# Looking for a BJJ school



## Elfan (Apr 7, 2003)

I'm looking for a BJJ school in the Acton Mass. area. (suburb of Boston).  I was unable to find a school directory like kenponet has for Kenpo schools.  Does anyone have any reccmendations?

My main interst in grapling, so it doesn't have to be a BJJ school.  If any one kows of some guys who are good in the ground in the area that would be just as good.


----------



## James Kovacich (Apr 8, 2003)

> _Originally posted by Elfan _
> *I'm looking for a BJJ school in the Acton Mass. area. (suburb of Boston).  I was unable to find a school directory like kenponet has for Kenpo schools.  Does anyone have any reccmendations?
> 
> My main interst in grapling, so it doesn't have to be a BJJ school.  If any one kows of some guys who are good in the ground in the area that would be just as good. *



You'll probebly have to go into Boston. I practiced with a guy that was visiting Ca. and who was a BJJ student in Boston. I can't remember his scool. but it was in Boston.

Try this link:

http://www.bbjiujitsu.com/


----------



## Elfan (Apr 11, 2003)

Was the person you trained with in CA from "Boston BJJ" or did you find that site from the web?


----------



## James Kovacich (Apr 11, 2003)

> _Originally posted by Elfan _
> *Was the person you trained with in CA from "Boston BJJ" or did you find that site from the web? *



He was a resident of Boston and visiting his brother in Ca. I can't remember the school that he said he was from in Boston.

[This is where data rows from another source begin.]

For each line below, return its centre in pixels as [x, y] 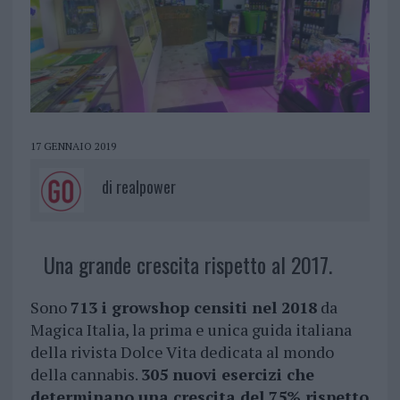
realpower [146, 187]
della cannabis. [85, 375]
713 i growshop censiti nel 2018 [193, 308]
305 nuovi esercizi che [227, 375]
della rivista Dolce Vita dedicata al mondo [182, 352]
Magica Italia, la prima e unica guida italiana [191, 330]
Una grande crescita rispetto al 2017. [187, 265]
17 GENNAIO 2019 [73, 146]
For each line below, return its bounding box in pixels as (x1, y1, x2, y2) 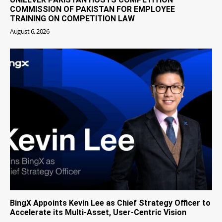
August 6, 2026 (10, 27, 49, 36)
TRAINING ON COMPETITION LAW (10, 14, 135, 24)
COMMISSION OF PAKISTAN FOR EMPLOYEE (10, 4, 175, 14)
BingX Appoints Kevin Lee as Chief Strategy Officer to (10, 198, 211, 208)
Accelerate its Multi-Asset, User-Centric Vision (10, 207, 186, 217)
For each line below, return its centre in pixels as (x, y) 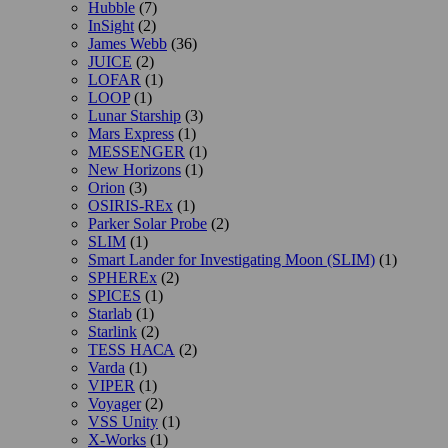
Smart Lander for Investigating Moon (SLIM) (231, 260)
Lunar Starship (134, 116)
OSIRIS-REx (130, 206)
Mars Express (131, 134)
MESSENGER (136, 152)
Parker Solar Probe (147, 224)
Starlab (110, 314)
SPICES (114, 296)
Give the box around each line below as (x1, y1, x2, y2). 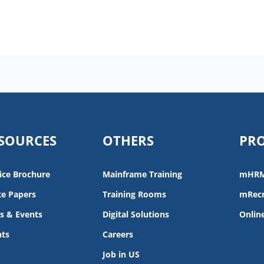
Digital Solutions (103, 209, 170, 220)
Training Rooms (103, 189, 167, 200)
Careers (103, 229, 134, 240)
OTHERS (103, 131, 154, 150)
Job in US (103, 249, 140, 260)
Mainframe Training (103, 169, 183, 180)
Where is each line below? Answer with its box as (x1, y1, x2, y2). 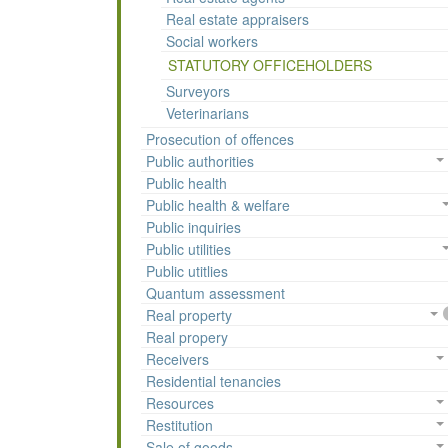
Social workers (166, 31, 258, 52)
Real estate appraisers (166, 9, 309, 30)
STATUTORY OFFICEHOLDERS (168, 55, 372, 76)
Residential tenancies (146, 371, 281, 392)
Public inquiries (146, 217, 241, 238)
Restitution (146, 415, 213, 436)
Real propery (146, 327, 228, 348)
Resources (146, 393, 214, 414)
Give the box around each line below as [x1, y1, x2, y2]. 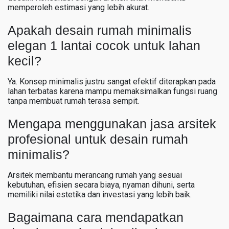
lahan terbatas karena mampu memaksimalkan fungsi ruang [8, 86, 217, 96]
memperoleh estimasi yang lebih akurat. [8, 2, 149, 12]
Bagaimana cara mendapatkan [8, 210, 184, 224]
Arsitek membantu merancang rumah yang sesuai [8, 170, 182, 180]
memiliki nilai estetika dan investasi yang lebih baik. [8, 189, 192, 199]
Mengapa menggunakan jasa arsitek [8, 116, 216, 131]
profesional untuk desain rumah [8, 131, 188, 146]
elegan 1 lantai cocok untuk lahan [8, 38, 200, 53]

I did get that link off of the web.


----------



## A.R.K. (Apr 19, 2003)

I would recommend catch-as-catch-can submission wrestling. In my humble opinion it is superior to BJJ. Karl Gotch trained Matt Fury who in turn trained one of the Deputies on my shift. We cross train each other. Catch is brutal!

For example, they will not even teach you techique one until you can do 500 Hindu Squats, 250 Hindu push-ups and hold a back bridge with hands folded over your chest/nose to mat for 3 minutes. Then and only then are you ready to train. 

Throw in my favorites...the handstand push-up and dynamic tension exercises like the tiger-claw, curl, whisking arm and palm press and you've got a well round butt kicking workout. 

Bottom line, I recommend catch wrestling if available if not then settle for BJJ. 

Good luck.
:asian:


----------



## twinkletoes (May 26, 2003)

I have met and rolled with guys from Boston BJJ and they are fantastic.  Go there if you have the chance--everyone I've met was also really classy to work with.

~Chris


----------



## Old Fat Kenpoka (May 27, 2003)

BJJ school directories:

BJJ.ORG
NHBGear.com visit the forum page.


----------